There are pictures in the records below; leave them out and set down exactly the lines from the one holding "any additional services" through the one holding "leverage over $1.45".

== EXERCISE DATA

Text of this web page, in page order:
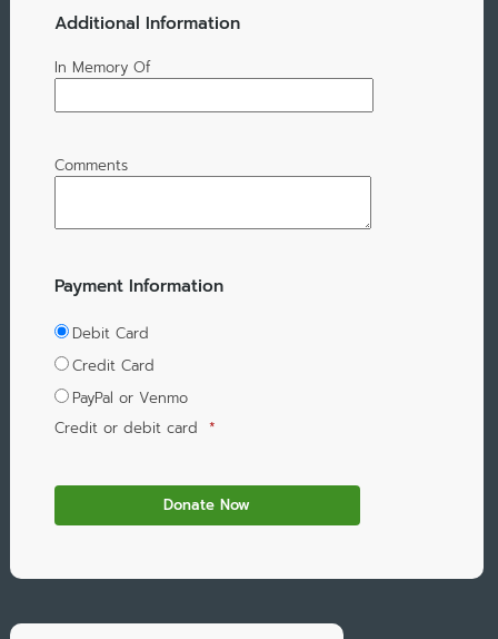
Additional Information
In Memory Of
Comments
Payment Information
Debit Card
Credit Card
PayPal or Venmo
Credit or debit card *
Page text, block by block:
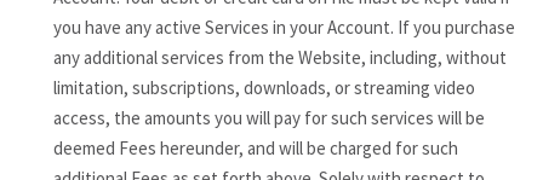
you have any active Services in your Account. If you purchase
any additional services from the Website, including, without
limitation, subscriptions, downloads, or streaming video
access, the amounts you will pay for such services will be
deemed Fees hereunder, and will be charged for such
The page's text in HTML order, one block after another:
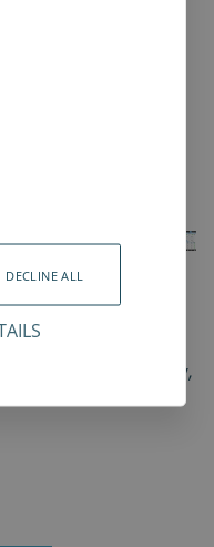
solution.
assembly today,
DECLINE ALL
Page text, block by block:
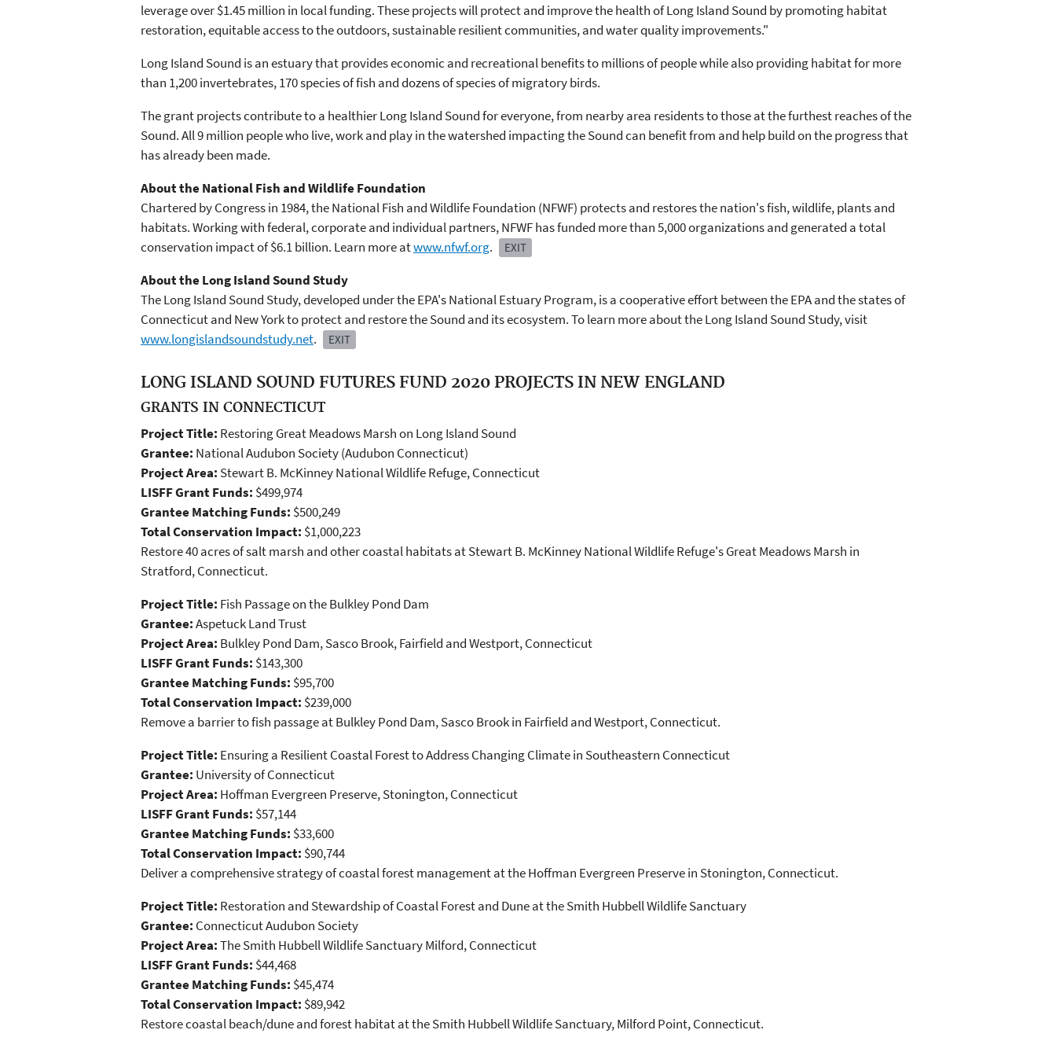
leverage over $1.45 million in local funding. These projects will protect and improve the health of Long Island Sound by promoting habitat
restoration, equitable access to the outdoors, sustainable resilient communities, and water quality improvements."
Long Island Sound is an estuary that provides economic and recreational benefits to millions of people while also providing habitat for more
than 1,200 invertebrates, 170 species of fish and dozens of species of migratory birds.
The grant projects contribute to a healthier Long Island Sound for everyone, from nearby area residents to those at the furthest reaches of the
Sound. All 9 million people who live, work and play in the watershed impacting the Sound can benefit from and help build on the progress that
has already been made.
About the National Fish and Wildlife Foundation
Chartered by Congress in 1984, the National Fish and Wildlife Foundation (NFWF) protects and restores the nation's fish, wildlife, plants and
habitats. Working with federal, corporate and individual partners, NFWF has funded more than 5,000 organizations and generated a total
conservation impact of $6.1 billion. Learn more atwww.nfwf.org. EXIT
About the Long Island Sound Study
The Long Island Sound Study, developed under the EPA's National Estuary Program, is a cooperative effort between the EPA and the states of
Connecticut and New York to protect and restore the Sound and its ecosystem. To learn more about the Long Island Sound Study, visit
www.longislandsoundstudy.net. EXIT
LONG ISLAND SOUND FUTURES FUND 2020 PROJECTS IN NEW ENGLAND
GRANTS IN CONNECTICUT
Project Title: Restoring Great Meadows Marsh on Long Island Sound
Grantee: National Audubon Society (Audubon Connecticut)
Project Area: Stewart B. McKinney National Wildlife Refuge, Connecticut
LISFF Grant Funds: $499,974
Grantee Matching Funds: $500,249
Total Conservation Impact: $1,000,223
Restore 40 acres of salt marsh and other coastal habitats at Stewart B. McKinney National Wildlife Refuge's Great Meadows Marsh in
Stratford, Connecticut.
Project Title: Fish Passage on the Bulkley Pond Dam
Grantee:Aspetuck Land Trust
Project Area: Bulkley Pond Dam, Sasco Brook, Fairfield and Westport, Connecticut
LISFF Grant Funds: $143,300
Grantee Matching Funds: $95,700
Total Conservation Impact: $239,000
Remove a barrier to fish passage at Bulkley Pond Dam, Sasco Brook in Fairfield and Westport, Connecticut.
Project Title: Ensuring a Resilient Coastal Forest to Address Changing Climate in Southeastern Connecticut
Grantee: University of Connecticut
Project Area: Hoffman Evergreen Preserve, Stonington, Connecticut
LISFF Grant Funds: $57,144
Grantee Matching Funds: $33,600
Total Conservation Impact: $90,744
Deliver a comprehensive strategy of coastal forest management at the Hoffman Evergreen Preserve in Stonington, Connecticut.
Project Title: Restoration and Stewardship of Coastal Forest and Dune at the Smith Hubbell Wildlife Sanctuary
Grantee: Connecticut Audubon Society
Project Area:The Smith Hubbell Wildlife Sanctuary Milford, Connecticut
LISFF Grant Funds: $44,468
Grantee Matching Funds: $45,474
Total Conservation Impact: $89,942
Restore coastal beach/dune and forest habitat at the Smith Hubbell Wildlife Sanctuary, Milford Point, Connecticut.
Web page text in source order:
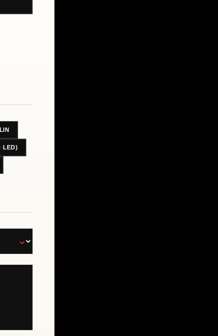
LED)
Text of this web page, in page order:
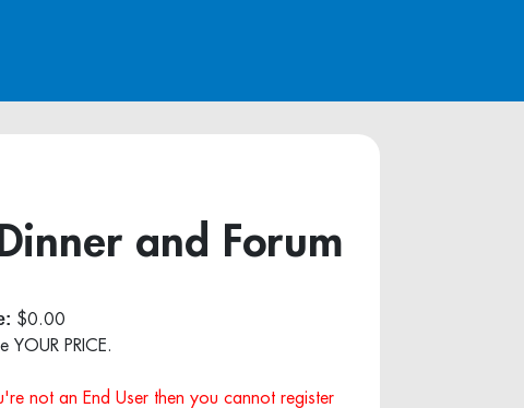
and Forum
$0.00
YOUR PRICE.
not an End User then you cannot register
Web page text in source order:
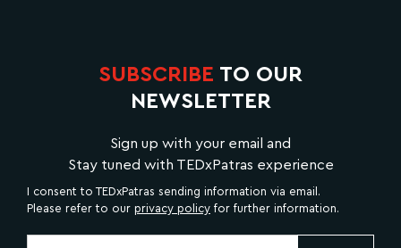
SUBSCRIBE TO OUR
NEWSLETTER
Sign up with your email and
Stay tuned with TEDxPatras experience
I consent to TEDxPatras sending information via email.
Please refer to our privacy policy for further information.
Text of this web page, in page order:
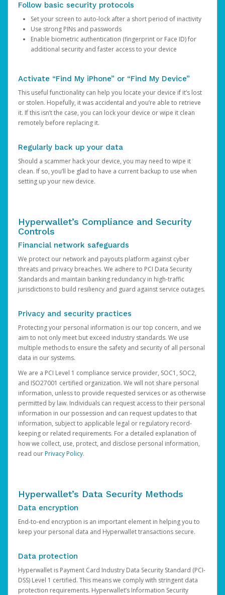
Follow basic security protocols
Set your screen to auto-lock after a short period of inactivity
Use strong PINs and passwords
Enable biometric authentication (fingerprint or Face ID) for
additional security and faster access to your device
Activate “Find My iPhone” or “Find My Device”
This useful functionality can help you locate your device if it’s lost
or stolen. Hopefully, it was accidental and you’re able to retrieve
it. If this isn’t the case, you can lock your device or wipe it clean
remotely before replacing it.
Regularly back up your data
Should a scammer hack your device, you may need to wipe it
clean. If so, you’ll be glad to have a current backup to use when
setting up your new device.
Hyperwallet’s Compliance and Security
Controls
Financial network safeguards
We protect our network and payouts platform against cyber
threats and privacy breaches. We adhere to PCI Data Security
Standards and maintain banking redundancy in high-traffic
jurisdictions to build resiliency and guard against service outages.
Privacy and security practices
Protecting your personal information is our top concern, and we
aim to not only meet but exceed industry standards. We use
multiple methods to ensure the safety and security of all personal
data in our systems.
We are a PCI Level 1 compliance service provider, SOC1, SOC2,
and ISO27001 certified organization. We will not share personal
information, unless to provide requested services or as otherwise
permitted by law. Individuals can request access to their personal
information in our possession and can request updates to that
information, subject to applicable legal or regulatory record-
keeping or related requirements. For a detailed explanation of
how we collect, use, protect, and disclose personal information,
read ourPrivacy Policy.
Hyperwallet’s Data Security Methods
Data encryption
End-to-end encryption is an important element in helping you to
keep your personal data and Hyperwallet transactions secure.
Data protection
Hyperwallet is Payment Card Industry Data Security Standard (PCI-
DSS) Level 1 certified. This means we comply with stringent data
protection requirements. Hyperwallet’s Information Security
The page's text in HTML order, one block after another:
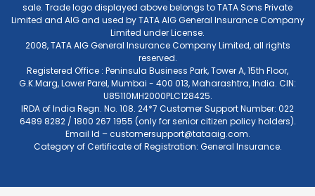
sale. Trade logo displayed above belongs to TATA Sons Private
Limited and AIG and used by TATA AIG General Insurance Company
Limited under License.
2008, TATA AIG General Insurance Company Limited, all rights
reserved.
Registered Office : Peninsula Business Park, Tower A, 15th Floor,
G.K.Marg, Lower Parel, Mumbai - 400 013, Maharashtra, India. CIN:
U85110MH2000PLC128425.
IRDA of India Regn. No. 108. 24*7 Customer Support Number: 022
6489 8282 / 1800 267 1955 (only for senior citizen policy holders).
Email Id –customersupport@tataaig.com.
Category of Certificate of Registration: General Insurance.
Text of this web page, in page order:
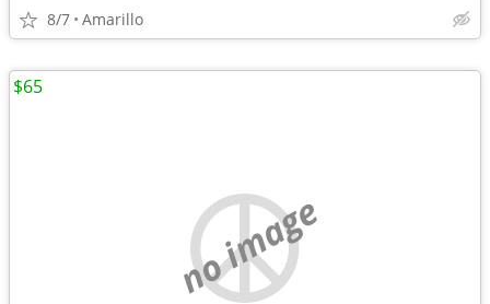
8/7 Amarillo
no image
$65
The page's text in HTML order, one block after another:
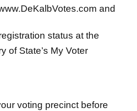
and
status at the
of State’s My Voter
voting precinctbefore
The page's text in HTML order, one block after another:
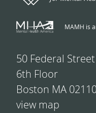
MAMH is
50 Federal Street
6th Floor
Boston MA
view map
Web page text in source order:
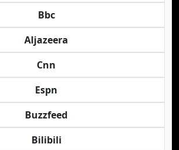
Bbc
Aljazeera
Cnn
Espn
Buzzfeed
Bilibili
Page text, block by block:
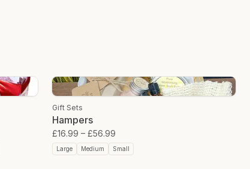
Gift Sets
Hampers
£16.99 – £56.99
Large Medium Small

====

_EXERCISE SOLUTION_
any additional services from the Website, including, without
limitation, subscriptions, downloads, or streaming video
access, the amounts you will pay for such services will be
deemed Fees hereunder, and will be charged for such
The page's text in HTML order, one block after another:
solution.
assembly today,
DECLINE ALL
Page text, block by block:
leverage over $1.45 million in local funding. These projects will protect and improve the health of Long Island Sound by promoting habitat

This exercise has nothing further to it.